Gana Rajaram, Rao Shruti, Huang Hongzhan, Wu Cathy, Vasudevan Sona
Department of Biostatistics and Bioinformatics, Georgetown University Medical Center, Washington, DC 20007, USA.
BMC Struct Biol. 2013 Apr 25;13:6. doi: 10.1186/1472-6807-13-6.
The post-genomic era poses several challenges. The biggest is the identification of biochemical function for protein sequences and structures resulting from genomic initiatives. Most sequences lack a characterized function and are annotated as hypothetical or uncharacterized. While homology-based methods are useful, and work well for sequences with sequence identities above 50%, they fail for sequences in the twilight zone (<30%) of sequence identity. For cases where sequence methods fail, structural approaches are often used, based on the premise that structure preserves function for longer evolutionary time-frames than sequence alone. It is now clear that no single method can be used successfully for functional inference. Given the growing need for functional assignments, we describe here a systematic new approach, designated ligand-centric, which is primarily based on analysis of ligand-bound/unbound structures in the PDB. Results of applying our approach to S-adenosyl-L-methionine (SAM) binding proteins are presented.
Our analysis included 1,224 structures that belong to 172 unique families of the Protein Information Resource Superfamily system. Our ligand-centric approach was divided into four levels: residue, protein/domain, ligand, and family levels. The residue level included the identification of conserved binding site residues based on structure-guided sequence alignments of representative members of a family, and the identification of conserved structural motifs. The protein/domain level included structural classification of proteins, Pfam domains, domain architectures, and protein topologies. The ligand level included ligand conformations, ribose sugar puckering, and the identification of conserved ligand-atom interactions. The family level included phylogenetic analysis.

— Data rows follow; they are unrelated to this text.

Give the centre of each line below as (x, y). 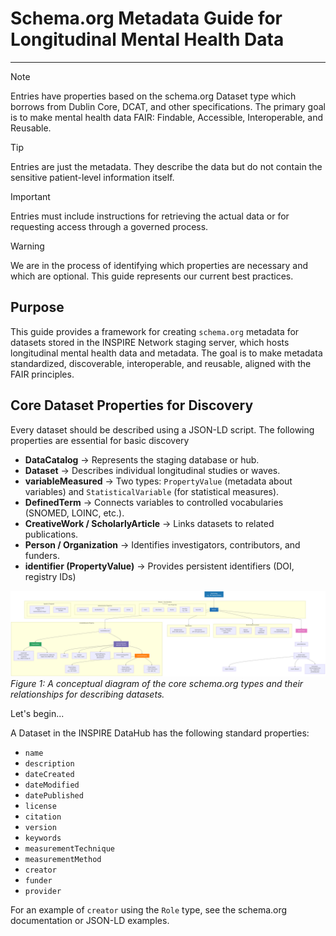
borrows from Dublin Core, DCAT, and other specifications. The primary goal (168, 106)
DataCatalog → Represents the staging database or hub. (142, 459)
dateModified (52, 785)
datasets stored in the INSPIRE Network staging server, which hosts (150, 342)
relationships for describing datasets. (87, 694)
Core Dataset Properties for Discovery (132, 405)
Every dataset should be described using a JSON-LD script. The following (162, 429)
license (40, 807)
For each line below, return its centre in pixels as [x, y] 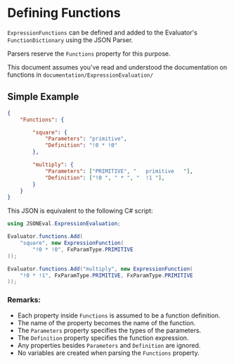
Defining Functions [64, 13]
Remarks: [24, 300]
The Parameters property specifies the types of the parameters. [109, 330]
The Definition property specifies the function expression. [103, 338]
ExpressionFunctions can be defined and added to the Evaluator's [103, 32]
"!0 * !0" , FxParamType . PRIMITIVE [83, 249]
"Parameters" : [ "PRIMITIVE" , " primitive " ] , [119, 171]
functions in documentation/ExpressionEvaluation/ [80, 75]
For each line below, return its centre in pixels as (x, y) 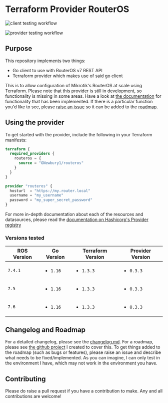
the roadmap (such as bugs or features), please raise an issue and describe (83, 352)
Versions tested (25, 238)
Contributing (25, 379)
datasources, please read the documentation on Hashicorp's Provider (77, 220)
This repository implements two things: (45, 61)
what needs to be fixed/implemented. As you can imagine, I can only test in (82, 358)
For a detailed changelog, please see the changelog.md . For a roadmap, (79, 342)
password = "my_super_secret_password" (51, 200)
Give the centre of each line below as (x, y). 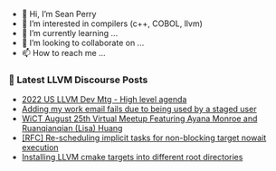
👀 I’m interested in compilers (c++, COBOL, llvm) (112, 24)
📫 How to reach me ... (63, 53)
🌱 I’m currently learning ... (70, 33)
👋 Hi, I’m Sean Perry (59, 14)
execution (40, 147)
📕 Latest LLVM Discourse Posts (78, 80)
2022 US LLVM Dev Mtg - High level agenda (104, 100)
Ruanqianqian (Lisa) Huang (72, 128)
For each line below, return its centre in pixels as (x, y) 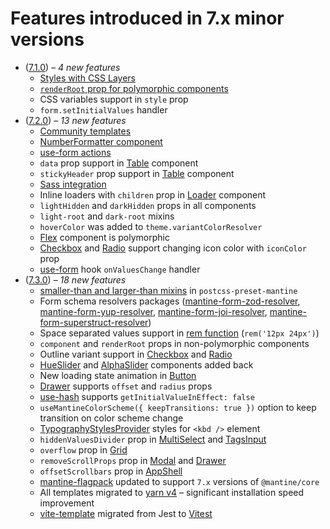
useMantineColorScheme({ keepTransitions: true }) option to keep (178, 407)
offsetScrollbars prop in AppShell (111, 471)
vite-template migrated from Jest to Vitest (126, 513)
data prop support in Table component (119, 163)
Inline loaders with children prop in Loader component (153, 194)
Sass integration (73, 184)
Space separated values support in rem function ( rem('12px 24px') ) (179, 333)
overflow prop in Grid (83, 449)

We found that SAM bound to a total of 18 different fold types (I-XVIII). We identified 4 new fold types and 11 additional topological arrangements of strands within the well-studied Rossmann fold Methyltransferases (MTases). This extends the existing structural classification of SAM binding proteins. A striking correlation between fold type and the conformation of the bound SAM (classified as types) was found across the 18 fold types. Several site-specific rules were created for the assignment of functional residues to families and proteins that do not have a bound SAM or a solved structure.

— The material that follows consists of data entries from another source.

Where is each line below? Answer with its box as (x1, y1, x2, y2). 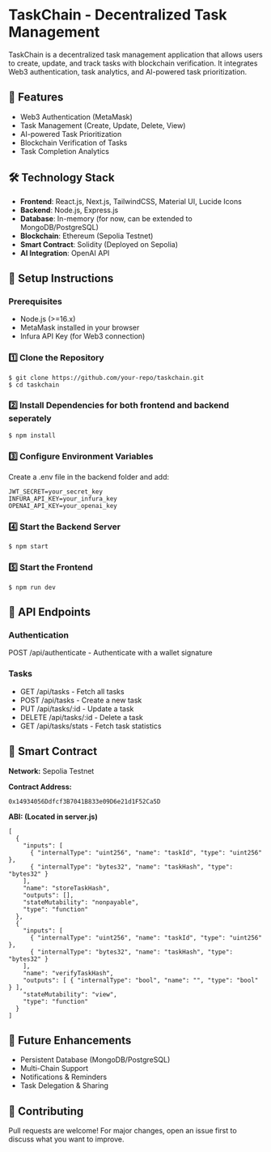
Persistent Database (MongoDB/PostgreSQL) (19, 1055, 171, 1065)
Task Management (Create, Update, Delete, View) (19, 120, 186, 130)
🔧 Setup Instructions (8, 271, 114, 285)
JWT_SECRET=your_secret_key (8, 488, 104, 496)
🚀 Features (8, 91, 64, 105)
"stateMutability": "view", (23, 990, 117, 998)
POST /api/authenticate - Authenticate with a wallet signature (8, 648, 213, 658)
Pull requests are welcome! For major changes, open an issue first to (8, 1126, 237, 1136)

后基因组时代带来了诸多挑战。最大的挑战是确定基因组计划所产生的蛋白质序列和结构的生化功能。大多数序列缺乏已明确的功能,被注释为假设的或未表征的。虽然基于同源性的方法很有用,并且对于序列同一性高于50%的序列效果良好,但对于处于序列同一性“模糊地带”(<30%)的序列却无能为力。对于序列方法失效的情况,通常会采用结构方法,其前提是在比单独序列更长的进化时间尺度上,结构保留功能。现在很清楚,没有一种单一的方法能够成功用于功能推断。鉴于对功能分配的需求不断增加,我们在此描述一种系统的新方法,称为以配体为中心的方法,该方法主要基于对蛋白质数据银行(PDB)中配体结合/未结合结构的分析。展示了将我们的方法应用于S -腺苷 - L -甲硫氨酸(SAM)结合蛋白的结果。
我们的分析包括属于蛋白质信息资源超家族系统172个独特家族的1224个结构。我们以配体为中心的方法分为四个层次:残基、蛋白质/结构域、配体和家族层次。残基层次包括基于家族代表性成员的结构引导序列比对确定保守结合位点残基,以及确定保守结构基序。蛋白质/结构域层次包括蛋白质的结构分类、Pfam结构域、结构域架构和蛋白质拓扑结构。配体层次包括配体构象、核糖糖环构象以及确定保守的配体 - 原子相互作用。家族层次包括系统发育分析。
我们发现SAM与总共18种不同的折叠类型(I - XVIII)结合。我们确定了4种新的折叠类型以及在研究充分的Rossmann折叠甲基转移酶(MTases)中另外11种链的拓扑排列。这扩展了SAM结合蛋白的现有结构分类。在这18种折叠类型中发现了折叠类型与结合的SAM构象(分类为类型)之间的显著相关性。为将功能残基分配给没有结合SAM或已解析结构的家族和蛋白质制定了几条位点特异性规则。